The Return – Ralph Fiennes embarks upon on a nail-biting odyssey

Ralph Fiennes is a ripped and intimidating Odysseus in a tense adaptation of Homer's epic poem

Image: Fabio Zayed - Maila Iacovelli

After his Oscar-nominated turn in top-of-the-popes thriller Conclave – and all the attendant awards season hoopla – we’ve seen rather a lot of Ralph Fiennes recently. But you’ll see a whole lot more of him in The Return: his hero of yore Odysseus is introduced, zonked out and butt naked, after washing up on the shore of his homeland.

Being unconscious on a Greek island beach in your birthday suit is usually a sign of hedonistic excess. But for this rather careworn Odysseus it is the culmination of two decades of exhausting graft. Every school kid hopefully still knows it took Homer’s warrior-king 10 years to fight the Trojan War, and then another decade to find his way back to his family on Ithaca via a gauntlet of sirens, witches and man eating cyclopses. 

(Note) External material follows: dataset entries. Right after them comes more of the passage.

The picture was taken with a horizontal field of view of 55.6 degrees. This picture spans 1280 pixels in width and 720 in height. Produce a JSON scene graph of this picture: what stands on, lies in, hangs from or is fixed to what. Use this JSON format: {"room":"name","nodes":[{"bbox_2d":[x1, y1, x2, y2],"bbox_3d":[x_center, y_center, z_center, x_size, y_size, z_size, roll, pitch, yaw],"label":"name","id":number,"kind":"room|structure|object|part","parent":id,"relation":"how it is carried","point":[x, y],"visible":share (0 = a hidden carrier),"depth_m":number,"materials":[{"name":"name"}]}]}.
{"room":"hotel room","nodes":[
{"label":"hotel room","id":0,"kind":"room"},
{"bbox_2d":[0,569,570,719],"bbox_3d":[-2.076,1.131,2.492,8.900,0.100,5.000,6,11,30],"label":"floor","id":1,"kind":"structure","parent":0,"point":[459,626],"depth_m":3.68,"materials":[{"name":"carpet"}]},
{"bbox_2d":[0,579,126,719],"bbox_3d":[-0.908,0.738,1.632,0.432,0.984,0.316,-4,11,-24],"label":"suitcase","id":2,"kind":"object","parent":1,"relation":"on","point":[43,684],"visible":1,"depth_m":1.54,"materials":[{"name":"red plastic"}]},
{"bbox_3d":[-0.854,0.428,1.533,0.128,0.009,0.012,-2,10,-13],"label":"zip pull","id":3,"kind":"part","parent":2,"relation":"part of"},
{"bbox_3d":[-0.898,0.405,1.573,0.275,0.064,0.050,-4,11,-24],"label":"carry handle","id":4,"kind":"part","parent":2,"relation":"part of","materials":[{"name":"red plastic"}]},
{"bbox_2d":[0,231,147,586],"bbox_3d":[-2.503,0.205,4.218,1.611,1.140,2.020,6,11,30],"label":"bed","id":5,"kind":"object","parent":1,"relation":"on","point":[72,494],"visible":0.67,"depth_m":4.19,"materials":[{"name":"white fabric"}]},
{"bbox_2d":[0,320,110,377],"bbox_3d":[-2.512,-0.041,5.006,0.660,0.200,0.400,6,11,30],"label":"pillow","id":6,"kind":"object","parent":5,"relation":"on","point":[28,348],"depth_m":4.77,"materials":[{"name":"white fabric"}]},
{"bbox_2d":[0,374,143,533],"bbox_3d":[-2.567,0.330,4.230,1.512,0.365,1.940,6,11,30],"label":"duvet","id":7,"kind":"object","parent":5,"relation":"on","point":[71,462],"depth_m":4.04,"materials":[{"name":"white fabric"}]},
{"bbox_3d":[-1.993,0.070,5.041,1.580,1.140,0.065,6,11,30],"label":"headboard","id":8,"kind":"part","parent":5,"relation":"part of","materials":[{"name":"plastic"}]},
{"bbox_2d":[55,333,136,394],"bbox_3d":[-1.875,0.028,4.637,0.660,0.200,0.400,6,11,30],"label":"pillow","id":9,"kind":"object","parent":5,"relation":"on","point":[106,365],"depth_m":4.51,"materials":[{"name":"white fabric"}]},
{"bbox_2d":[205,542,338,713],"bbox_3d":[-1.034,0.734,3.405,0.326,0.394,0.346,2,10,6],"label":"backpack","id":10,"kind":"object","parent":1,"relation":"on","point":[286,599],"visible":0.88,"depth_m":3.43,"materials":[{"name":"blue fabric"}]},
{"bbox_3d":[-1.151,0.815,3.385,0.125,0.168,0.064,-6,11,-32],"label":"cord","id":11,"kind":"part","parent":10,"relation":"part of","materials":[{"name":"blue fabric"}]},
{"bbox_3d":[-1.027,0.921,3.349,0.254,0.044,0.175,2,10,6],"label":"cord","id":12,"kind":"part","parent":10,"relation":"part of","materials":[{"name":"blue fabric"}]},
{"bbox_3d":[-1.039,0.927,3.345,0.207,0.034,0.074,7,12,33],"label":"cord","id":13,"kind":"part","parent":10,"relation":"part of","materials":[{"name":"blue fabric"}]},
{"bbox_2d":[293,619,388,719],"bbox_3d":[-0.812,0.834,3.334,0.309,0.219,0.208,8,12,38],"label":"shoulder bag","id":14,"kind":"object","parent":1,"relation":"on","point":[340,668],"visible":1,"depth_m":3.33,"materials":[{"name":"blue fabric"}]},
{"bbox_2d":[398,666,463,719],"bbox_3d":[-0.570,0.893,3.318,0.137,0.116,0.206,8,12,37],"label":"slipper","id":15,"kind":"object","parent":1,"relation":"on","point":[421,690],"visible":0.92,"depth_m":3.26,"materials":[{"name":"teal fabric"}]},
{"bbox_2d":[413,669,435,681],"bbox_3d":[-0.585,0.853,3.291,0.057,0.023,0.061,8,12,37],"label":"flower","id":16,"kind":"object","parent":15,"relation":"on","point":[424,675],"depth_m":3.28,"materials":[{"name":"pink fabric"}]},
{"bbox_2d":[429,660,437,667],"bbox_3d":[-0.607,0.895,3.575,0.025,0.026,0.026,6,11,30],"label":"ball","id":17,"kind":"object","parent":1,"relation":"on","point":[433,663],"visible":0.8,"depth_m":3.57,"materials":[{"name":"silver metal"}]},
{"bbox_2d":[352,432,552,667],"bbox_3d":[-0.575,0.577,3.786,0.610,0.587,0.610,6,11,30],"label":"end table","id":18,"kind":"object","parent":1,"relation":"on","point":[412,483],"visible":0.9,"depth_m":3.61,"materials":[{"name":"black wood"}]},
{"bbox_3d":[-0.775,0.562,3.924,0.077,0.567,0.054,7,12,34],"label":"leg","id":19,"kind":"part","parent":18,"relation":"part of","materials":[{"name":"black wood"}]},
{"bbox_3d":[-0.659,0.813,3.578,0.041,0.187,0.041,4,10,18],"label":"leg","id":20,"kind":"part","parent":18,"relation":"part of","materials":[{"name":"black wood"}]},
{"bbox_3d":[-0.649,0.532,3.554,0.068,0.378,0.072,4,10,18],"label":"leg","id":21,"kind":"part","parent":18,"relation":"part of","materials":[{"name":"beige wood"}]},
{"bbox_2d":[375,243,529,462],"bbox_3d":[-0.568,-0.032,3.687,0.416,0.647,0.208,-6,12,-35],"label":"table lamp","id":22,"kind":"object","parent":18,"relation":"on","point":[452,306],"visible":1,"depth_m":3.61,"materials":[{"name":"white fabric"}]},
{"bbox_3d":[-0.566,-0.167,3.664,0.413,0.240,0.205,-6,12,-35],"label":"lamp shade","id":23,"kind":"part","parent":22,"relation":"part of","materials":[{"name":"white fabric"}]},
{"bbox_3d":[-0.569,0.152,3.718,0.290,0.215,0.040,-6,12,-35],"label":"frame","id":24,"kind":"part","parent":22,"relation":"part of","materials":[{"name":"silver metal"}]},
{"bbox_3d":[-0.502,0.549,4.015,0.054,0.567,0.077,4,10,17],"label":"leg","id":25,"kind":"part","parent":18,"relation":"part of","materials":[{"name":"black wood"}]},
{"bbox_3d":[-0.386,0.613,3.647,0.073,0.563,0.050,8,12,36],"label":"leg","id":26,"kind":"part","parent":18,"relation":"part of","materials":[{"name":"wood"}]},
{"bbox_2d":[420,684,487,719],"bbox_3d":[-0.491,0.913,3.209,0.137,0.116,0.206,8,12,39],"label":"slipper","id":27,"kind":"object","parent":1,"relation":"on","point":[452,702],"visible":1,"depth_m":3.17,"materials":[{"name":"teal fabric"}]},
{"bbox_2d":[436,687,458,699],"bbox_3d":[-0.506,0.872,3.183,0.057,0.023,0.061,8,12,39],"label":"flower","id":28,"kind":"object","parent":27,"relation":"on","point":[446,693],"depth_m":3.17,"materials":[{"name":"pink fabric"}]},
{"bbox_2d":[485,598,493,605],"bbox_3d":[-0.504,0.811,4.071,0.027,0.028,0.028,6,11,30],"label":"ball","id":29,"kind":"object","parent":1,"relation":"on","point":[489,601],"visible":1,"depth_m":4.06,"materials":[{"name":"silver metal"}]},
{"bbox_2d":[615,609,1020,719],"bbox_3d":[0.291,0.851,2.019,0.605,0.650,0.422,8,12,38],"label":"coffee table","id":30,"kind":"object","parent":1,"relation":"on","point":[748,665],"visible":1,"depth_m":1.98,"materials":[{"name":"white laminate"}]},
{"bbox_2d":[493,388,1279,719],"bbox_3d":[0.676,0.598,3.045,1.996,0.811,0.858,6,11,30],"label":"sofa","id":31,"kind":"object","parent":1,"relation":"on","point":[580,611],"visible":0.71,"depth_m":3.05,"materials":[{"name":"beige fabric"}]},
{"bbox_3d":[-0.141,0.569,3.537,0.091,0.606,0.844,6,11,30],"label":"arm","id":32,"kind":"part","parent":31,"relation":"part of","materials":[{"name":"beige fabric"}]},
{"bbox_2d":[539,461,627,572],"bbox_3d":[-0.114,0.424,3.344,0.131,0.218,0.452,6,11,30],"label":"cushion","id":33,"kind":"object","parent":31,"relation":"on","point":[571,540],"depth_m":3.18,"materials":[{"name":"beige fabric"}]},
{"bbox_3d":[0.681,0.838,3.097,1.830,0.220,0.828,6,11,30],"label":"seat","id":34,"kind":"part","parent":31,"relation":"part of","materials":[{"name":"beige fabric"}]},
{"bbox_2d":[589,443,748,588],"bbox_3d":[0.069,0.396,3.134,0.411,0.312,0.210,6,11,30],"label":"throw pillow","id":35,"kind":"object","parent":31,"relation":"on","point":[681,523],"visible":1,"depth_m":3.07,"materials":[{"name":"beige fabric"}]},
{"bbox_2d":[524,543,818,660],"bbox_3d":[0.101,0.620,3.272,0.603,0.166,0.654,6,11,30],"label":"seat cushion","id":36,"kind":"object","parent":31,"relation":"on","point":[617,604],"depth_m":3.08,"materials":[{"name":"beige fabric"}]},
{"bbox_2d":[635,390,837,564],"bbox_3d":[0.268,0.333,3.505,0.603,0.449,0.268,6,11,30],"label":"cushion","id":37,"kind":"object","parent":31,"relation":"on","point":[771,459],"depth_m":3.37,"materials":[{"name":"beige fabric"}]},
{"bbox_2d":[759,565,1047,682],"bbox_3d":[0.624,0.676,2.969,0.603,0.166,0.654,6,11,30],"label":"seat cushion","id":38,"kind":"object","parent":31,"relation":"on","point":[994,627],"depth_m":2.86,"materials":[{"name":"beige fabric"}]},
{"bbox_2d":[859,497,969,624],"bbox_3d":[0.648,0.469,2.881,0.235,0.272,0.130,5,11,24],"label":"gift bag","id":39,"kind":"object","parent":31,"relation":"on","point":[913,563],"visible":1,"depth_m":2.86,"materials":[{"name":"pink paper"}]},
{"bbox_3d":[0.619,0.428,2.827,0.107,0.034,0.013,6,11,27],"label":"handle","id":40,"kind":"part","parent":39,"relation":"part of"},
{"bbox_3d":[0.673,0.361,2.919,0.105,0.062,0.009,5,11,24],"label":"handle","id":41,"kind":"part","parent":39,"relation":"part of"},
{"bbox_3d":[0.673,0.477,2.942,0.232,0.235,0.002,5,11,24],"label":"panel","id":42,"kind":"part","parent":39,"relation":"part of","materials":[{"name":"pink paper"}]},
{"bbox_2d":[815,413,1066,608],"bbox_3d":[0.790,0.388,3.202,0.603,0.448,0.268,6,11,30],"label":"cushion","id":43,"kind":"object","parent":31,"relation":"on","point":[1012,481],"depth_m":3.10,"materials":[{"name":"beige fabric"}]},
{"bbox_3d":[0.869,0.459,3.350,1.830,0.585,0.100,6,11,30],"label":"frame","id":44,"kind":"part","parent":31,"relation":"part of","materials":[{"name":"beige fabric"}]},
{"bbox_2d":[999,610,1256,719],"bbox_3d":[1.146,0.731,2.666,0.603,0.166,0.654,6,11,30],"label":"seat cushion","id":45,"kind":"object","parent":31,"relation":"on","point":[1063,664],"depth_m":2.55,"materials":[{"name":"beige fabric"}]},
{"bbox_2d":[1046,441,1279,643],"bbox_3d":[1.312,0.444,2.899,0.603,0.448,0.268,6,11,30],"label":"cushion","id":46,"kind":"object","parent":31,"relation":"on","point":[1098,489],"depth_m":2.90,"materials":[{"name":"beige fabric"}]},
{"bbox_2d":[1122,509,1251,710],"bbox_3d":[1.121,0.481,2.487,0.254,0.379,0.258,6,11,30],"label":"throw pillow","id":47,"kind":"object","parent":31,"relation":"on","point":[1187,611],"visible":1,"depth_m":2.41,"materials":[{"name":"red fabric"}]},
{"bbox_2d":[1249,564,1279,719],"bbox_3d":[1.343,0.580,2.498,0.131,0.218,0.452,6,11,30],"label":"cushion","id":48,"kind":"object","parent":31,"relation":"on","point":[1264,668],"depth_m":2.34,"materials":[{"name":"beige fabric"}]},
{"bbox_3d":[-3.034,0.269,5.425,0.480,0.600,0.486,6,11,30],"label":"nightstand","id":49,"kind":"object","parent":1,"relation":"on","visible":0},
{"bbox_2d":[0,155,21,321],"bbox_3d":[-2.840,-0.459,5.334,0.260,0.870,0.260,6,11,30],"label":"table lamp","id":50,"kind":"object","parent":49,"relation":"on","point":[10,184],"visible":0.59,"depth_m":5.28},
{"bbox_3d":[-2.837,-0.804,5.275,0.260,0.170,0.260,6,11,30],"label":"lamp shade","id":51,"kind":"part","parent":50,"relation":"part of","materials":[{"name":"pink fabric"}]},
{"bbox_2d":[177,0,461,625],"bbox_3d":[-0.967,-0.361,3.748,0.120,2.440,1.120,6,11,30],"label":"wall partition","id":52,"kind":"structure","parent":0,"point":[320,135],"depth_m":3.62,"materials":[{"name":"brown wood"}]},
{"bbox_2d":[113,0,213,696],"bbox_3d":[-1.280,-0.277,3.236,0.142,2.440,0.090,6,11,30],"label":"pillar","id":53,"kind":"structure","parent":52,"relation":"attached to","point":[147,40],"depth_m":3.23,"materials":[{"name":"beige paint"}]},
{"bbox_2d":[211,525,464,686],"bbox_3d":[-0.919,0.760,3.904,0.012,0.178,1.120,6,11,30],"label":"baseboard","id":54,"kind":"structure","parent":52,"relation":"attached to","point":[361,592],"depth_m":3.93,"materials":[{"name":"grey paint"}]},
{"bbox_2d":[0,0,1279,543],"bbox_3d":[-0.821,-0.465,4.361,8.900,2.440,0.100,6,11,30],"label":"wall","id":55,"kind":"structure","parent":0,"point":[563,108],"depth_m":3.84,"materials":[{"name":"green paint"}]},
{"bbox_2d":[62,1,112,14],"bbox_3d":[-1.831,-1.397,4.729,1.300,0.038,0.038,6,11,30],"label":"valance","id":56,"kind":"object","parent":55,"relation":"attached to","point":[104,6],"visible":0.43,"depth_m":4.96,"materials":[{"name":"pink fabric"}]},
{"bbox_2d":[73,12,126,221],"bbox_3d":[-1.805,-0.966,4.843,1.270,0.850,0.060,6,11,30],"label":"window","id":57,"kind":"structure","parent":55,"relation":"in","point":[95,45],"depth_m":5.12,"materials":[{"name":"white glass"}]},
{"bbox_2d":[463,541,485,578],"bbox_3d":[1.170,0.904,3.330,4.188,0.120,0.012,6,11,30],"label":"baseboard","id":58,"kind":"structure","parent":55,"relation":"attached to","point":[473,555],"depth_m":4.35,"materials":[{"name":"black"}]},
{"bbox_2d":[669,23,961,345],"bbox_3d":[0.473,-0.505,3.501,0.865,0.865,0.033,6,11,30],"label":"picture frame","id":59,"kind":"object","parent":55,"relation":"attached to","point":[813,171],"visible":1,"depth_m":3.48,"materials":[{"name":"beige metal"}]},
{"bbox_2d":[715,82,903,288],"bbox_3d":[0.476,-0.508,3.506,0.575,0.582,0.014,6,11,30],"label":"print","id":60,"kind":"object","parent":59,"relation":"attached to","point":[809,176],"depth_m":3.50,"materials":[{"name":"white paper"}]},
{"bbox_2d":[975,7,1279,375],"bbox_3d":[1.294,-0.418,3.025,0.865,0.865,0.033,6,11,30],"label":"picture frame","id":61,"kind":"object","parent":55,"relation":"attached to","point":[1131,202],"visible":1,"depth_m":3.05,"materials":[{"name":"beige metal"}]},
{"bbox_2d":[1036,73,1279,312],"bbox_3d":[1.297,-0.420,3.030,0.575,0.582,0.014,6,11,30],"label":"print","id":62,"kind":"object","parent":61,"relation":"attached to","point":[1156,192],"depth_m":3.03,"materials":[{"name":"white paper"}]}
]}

The Return is the latest in an epically long line of Homeric adaptations, then, but one that narrows its focus to the very last phase of the original odyssey. There are swords and sandals but no gods or monsters. It is a deliberately grounded take on the story, to the extent that when the dazed Odysseus belatedly realises his journey is complete he literally crams soil into his mouth. He has been craving home for years.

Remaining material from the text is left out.